Drawing on immigrants with lower point scores is not a case of “scraping the bottom of the barrel,” as Mr. Sharma notes, because the great majority of those in Canada on a temporary basis (with only a few possible exceptions, such as seasonal agricultural workers) are able to be here, for study or work, precisely because they have skills and are fluent in a Canadian language. What has denied most of these people and their families access to citizenship is not a lack of actual skills or experience, but a complex and often self-contradictory set of rules and classifications.

For example, a temporary worker employed for a year as an accounts-receivable clerk does not earn enough points to qualify under normal rules; the same worker employed as a bookkeeper does. In some provinces, an immigrant employed caring for elderly and disabled people in their own homes is ineligible to apply for permanent residency, while an immigrant doing the same work in a long-term care facility is.

At root are two decades-old assumptions behind our immigration system, both of which have been challenged by the pandemic. The first is that highly skilled, educated and fluent immigrants are a comparative rarity and a lengthy weeding-out process is needed to find them. The second is that immigrants divide neatly into two groups of very different people: temporary and low-skilled, and permanent and high-skilled.

That hasn’t been true for decades. Not only are most “temporary” immigrants to Canada people who are educated and considered middle-class in their countries of origin, but temporary low-wage work is most often used as a stepping-stone to permanent work in professions or skilled trades, or to small-business ownership. A high proportion of temporary-immigrant women employed as live-in caregivers and nannies, for example, have postsecondary diplomas and degrees from their home countries.

These assumptions have exacted a high cost on Canada’s economic prospects, by leaving large numbers of newcomers in a limbo state, unable to invest in their communities, start legal businesses or set down family roots because they’re not eligible to become Canadians – even though they’re here because the economy needs them. In the early 2000s, under prime minister Stephen Harper’s earlier policies, a majority of immigrants in Canada were temporary foreign workers without access to permanent residency.

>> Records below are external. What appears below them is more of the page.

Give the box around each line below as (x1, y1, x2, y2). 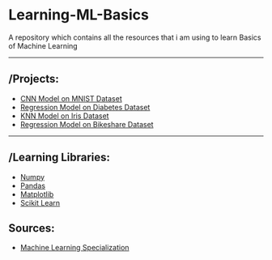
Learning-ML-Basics (8, 6, 150, 24)
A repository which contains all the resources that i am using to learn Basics (8, 32, 261, 42)
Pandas (19, 181, 46, 190)
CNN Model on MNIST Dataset (19, 93, 123, 103)
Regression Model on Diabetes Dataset (19, 102, 151, 112)
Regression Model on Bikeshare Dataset (19, 119, 154, 129)
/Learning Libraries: (8, 151, 111, 164)
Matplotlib (19, 189, 54, 199)
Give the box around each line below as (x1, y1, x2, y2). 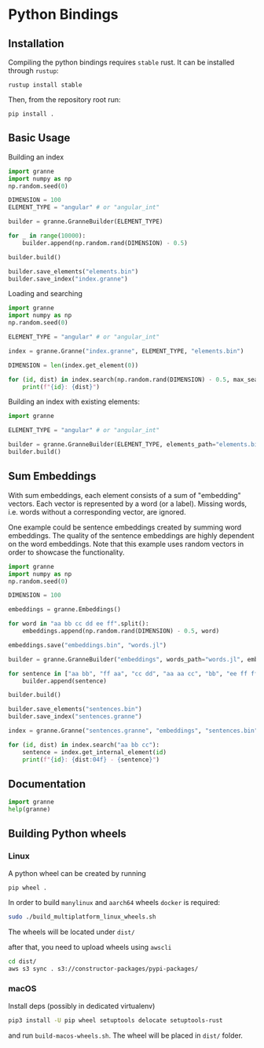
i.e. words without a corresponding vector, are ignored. (8, 507, 186, 516)
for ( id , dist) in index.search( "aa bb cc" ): (8, 741, 159, 749)
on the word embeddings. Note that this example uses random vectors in (8, 539, 244, 548)
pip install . (8, 110, 55, 118)
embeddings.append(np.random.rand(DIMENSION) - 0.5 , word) (22, 627, 220, 635)
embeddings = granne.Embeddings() (8, 606, 122, 614)
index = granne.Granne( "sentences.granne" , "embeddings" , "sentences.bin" (8, 727, 258, 735)
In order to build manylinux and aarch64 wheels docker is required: (8, 897, 220, 907)
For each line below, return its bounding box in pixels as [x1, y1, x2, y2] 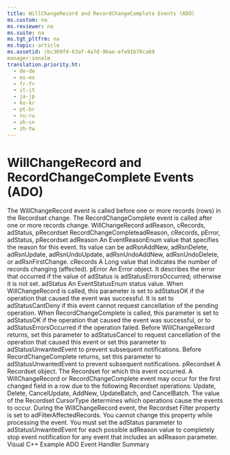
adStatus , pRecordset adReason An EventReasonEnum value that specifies [7, 236, 219, 244]
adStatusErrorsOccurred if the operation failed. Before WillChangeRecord [7, 324, 215, 332]
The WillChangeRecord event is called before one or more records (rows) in [7, 207, 221, 215]
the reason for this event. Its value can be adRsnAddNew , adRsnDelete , [7, 243, 209, 252]
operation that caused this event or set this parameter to [7, 338, 167, 346]
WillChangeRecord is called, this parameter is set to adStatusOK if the [7, 287, 205, 296]
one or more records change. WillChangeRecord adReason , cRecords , [7, 221, 206, 230]
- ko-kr [13, 100, 36, 107]

The later Harper years and early Trudeau years saw pathways to permanent residency created for most classes of temporary workers and students. In the prepandemic years, several thousand people per month were making this transition, though few of them were lower-wage immigrants from the Temporary Foreign Worker Program, who face difficult bureaucratic hurdles regardless of their skill or education level.

The pandemic shone a light on this problem. The jobs deemed “essential” – and thus the jobs that expose employees to the greatest coronavirus risk – are very often the ones held by immigrants who have the least possibility of becoming Canadians.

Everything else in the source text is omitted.